**Your task:** Exclude images; transcribe the rest of the data exactly.

**Data section:**

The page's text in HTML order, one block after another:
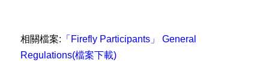
相關檔案: 「Firefly Participants」 General
Regulations(檔案下載)

**Completed exercise:**
The page's text in HTML order, one block after another:
相關檔案: 「Firefly Participants」 General
Regulations(檔案下載)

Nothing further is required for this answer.